Mia madre due anni fa ha deciso con determinazione e in tutta autonomia di andare a vivere in un pensionato. Ormai sola da oltre dieci anni, viveva e vive tutt’ora in un paese dei castelli romani, a pochi chilometri da Roma dove io, figlia unica, abito con la mia famiglia.
La sua discreta autonomia, un piccolo aiuto domestico e la vicinanza di persone amiche, le hanno permesso di gestirsi abbastanza bene nel quotidiano, fino a quasi novanta anni, sempre però con mia crescente preoccupazione e costante impegno per recarmi da lei, per sostenerla in cento piccole o grandi incombenze: dalle visite mediche, al rubinetto che perde, dalle fettuccine fatte a mano, all’assistenza in caso di malattia etc. Il tutto fatto spesso di corsa, cercando di conciliare famiglia e lavoro e percorrendo comunque vari chilometri avanti e indietro.
Tanta fatica raramente era associata alla consapevolezza di essermi resa veramente utile e comunque sempre con la sensazione di non aver fatto abbastanza! Sentivo mia madre sola nella sua casa, una vecchia casa di paese con tanti problemi di manutenzione, con urgenti lavori di restauro da fare, lavori a cui mia madre sistematicamente si opponeva, forse perché con la vecchiaia si diventa un po’ troppo “parsimoniosi”, ma anche perché diceva che non ne valeva la pena, tanto lei un giorno se ne sarebbe andata in un pensionato. Frase questa che sembrava uno stereotipo… allora non pensavo fosse la sua vera intenzione.

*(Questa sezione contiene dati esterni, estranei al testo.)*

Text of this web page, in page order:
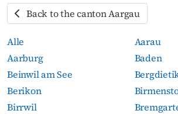
Back to the canton Aargau
Alle
Aarau
Aarburg
Baden
Beinwil am See
Berikon
Birrwil

All’approssimarsi dei fatidici novanta anni, ho cominciato a prospettarle l’idea di prendere una badante… la sua reazione è stata subito dura, decisa e lapidaria: “Io in casa mia non voglio estranei!” Non c’è stato verso di convincerla finché un giorno, caduta in casa, per fortuna senza conseguenze, ma con molto spavento da parte di tutti, mi ha detto: “Voglio andare dalle suore qui del paese, per sapere se mi possono accogliere nel loro pensionato, ci sono tante persone che ci vengono da Roma, perché non posso andarci io che vivo qui?” Non sono riusci ta a farle cambiare idea, ho cercato di farle capire quanto fosse meglio restare a casa sua con una persona accanto che potesse aiutarla ed assisterla nelle sue necessità; io avrei vigilato costantemente sul suo operato, ma niente da fare, sono stata costretta ad accompagnarla dalle sue suore, con infinita angoscia e ingoiando lacrime!
Le suore furono subito molto disponibili all’accoglienza, il posto è bello, la retta discreta, non certo modesta e mia madre ha confermato il suo proposito: “non voglio più avere pensieri, sarà come prendermi una lunga vacanza!”.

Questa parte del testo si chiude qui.